As described in a previous study, permeabilized thoraxes were prepared from four to five flies with slight modifications69. Briefly, dissected thoraxes were permeabilized with 62.5 µg/mL saponin at 4 °C for 15 min in preservation buffer (20 mM imidazole, 0.5 mM dithiothreitol, 20 mM taurine, 7.1 mM MgCl2, 50 mM MES, 5 mM ATP, 15 mM phosphocreatine, 2.6 mM CaK2EGTA, 7.4 mM K2EGTA, pH 7.0 at 0 °C). Then, permeabilized thoraxes were washed once for 10 min in MiR05 medium (110 mM sucrose, 60 mM K-lactobionate, 0.5 mM K2EGTA, 3 mM MgCl2, 20 mM taurine, 10 mM KH2PO4, 20 mM HEPES, pH 7.1, 0.1% BSA (FA-free), pH 7.1 at 30 °C). Approximately 1 mg of tissue was used for one experimental run. Mitochondrial respiration and H2O2 production measurements were performed at 25 °C using Oxygraph-2k (O2k; Oroboros Instruments, Innsbruck, Austria) with O2k-Fluo-Modules in MiR05 medium, oxygenated to 400–450 µM to avoid any potential oxygen limitation to respiration. H2O2 flux was measured simultaneously with respirometry in the O2k-Fluorometer using the H2O2-sensitive probe Ampliflu™ Red (AmR) as previously described58. The H2O2/O flux ratio [%] was calculated as the H2O2 flux/(0.5 O2 flux).

Substrate-Uncoupler-Inhibitor Titration

Pyruvate and malate (10 mM and 2 mM, respectively) were used to determine the NADH (N)-pathway and Complex I (CI)-linked LEAK respiration. Adenosine diphosphate (ADP) was added at a 5 mM concentration to determine oxidative phosphorylation-dependent respiration (OXPHOS state). Then, proline (5 mM, proline dehydrogenase substrate, ProDH-pathway) was added to measure NProDH-pathway-linked respiration. Next, succinate (10 mM, Complex II (CII) substrate, S-pathway) was added to reconstitute convergent NSProDh-pathway, CI-&CII- (CIII-linked) and ProDH-linked respiration. Glycerol-3-phosphate (15 mM, glycerol-3-phosphate dehydrogenase substrate, Gp-pathway) was then added to measure NSProDHGp pathway-linked respiration in the OXPHOS state. Titration with the uncoupler carbonyl cyanide m-chlorophenyl hydrazine (CCCP) (0.5 µM steps) was performed to determine the electron transfer system (ETS) capacity. Next, rotenone (0.5 µM, inhibitor of Complex I) and malonate (5 mM, inhibitor of Complex II) were subsequently added to determine SProDHGp- and ProDHGp-linked ETS capacity. Finally, antimycin A (2.5 µM, inhibitor of Complex III) was added to measure nonmitochondrial residual oxygen consumption (ROX).

Fatty acid oxidation

FAO-dependent mitochondrial respiration in fibres was measured using palmitoylcarnitine (10 µM) and 0.1 mM malate as substrates. ADP was added to a concentration of 5 mM to assess respiration in the OXPHOS state. Pyruvate (5 mM, CI substrate, NADH (N)-pathway) and additional malate (to a final concentration of 2 mM) were then added to reconstitute FN pathway-linked respiration. Then, proline (5mM), succinate (10 mM) and glycerol-3-phosphate (15 mM) were subsequently added to the chamber to measure FNProDH-, FNSProDH- and FNSProDHGp-pathway-linked respiration rates. Next, the inhibitors rotenone and malonate were added to determine SProDHGp- and ProDHGp-linked respiration rates in the OXPHOS state. Antimycin A was added to determine non-mitochondrial residual oxygen consumption (ROX).
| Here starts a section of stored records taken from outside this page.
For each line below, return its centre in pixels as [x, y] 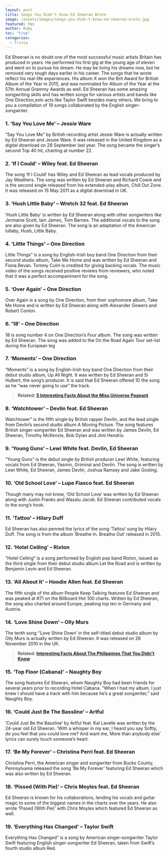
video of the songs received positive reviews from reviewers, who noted [80, 270]
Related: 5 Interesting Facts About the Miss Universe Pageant [83, 395]
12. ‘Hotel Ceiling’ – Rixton [38, 547]
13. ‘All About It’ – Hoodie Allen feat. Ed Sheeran [64, 582]
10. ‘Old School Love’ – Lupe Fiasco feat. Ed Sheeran [70, 483]
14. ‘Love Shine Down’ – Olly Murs [47, 622]
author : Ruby [19, 29]
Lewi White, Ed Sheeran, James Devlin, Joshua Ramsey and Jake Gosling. [82, 470]

To determine the contribution of each substrate to the respiration rate as well as the OXPHOS and ET coupling efficiencies, the flux control factor was calculated as follows:

$$1-\frac{Resp.rate\,before\,the\,addition}{Resp.rate\,after\,the\,addition}.$$

Statistical analysis

Data obtained from each experiment was first checked for normality using the Shapiro–Wilk test. If the data is normally distributed, a parametric test was used. If the data is not normally distributed, a non-parametric test is used. Accordingly, for non-normally distributed data the statistical significance was calculated with a nonparametric analysis using the Kruskal‒Wallis test followed by the Dunn test for multiple comparisons in Figs. 1D,F,G. For normally distributed data, one-way ANOVA with Bonferroni's multiple comparisons test was used in Fig. 1E and supplementary Figs. 1 and 2. A Student t-test was used in Figs. 2 and 3 to calculate the significance difference.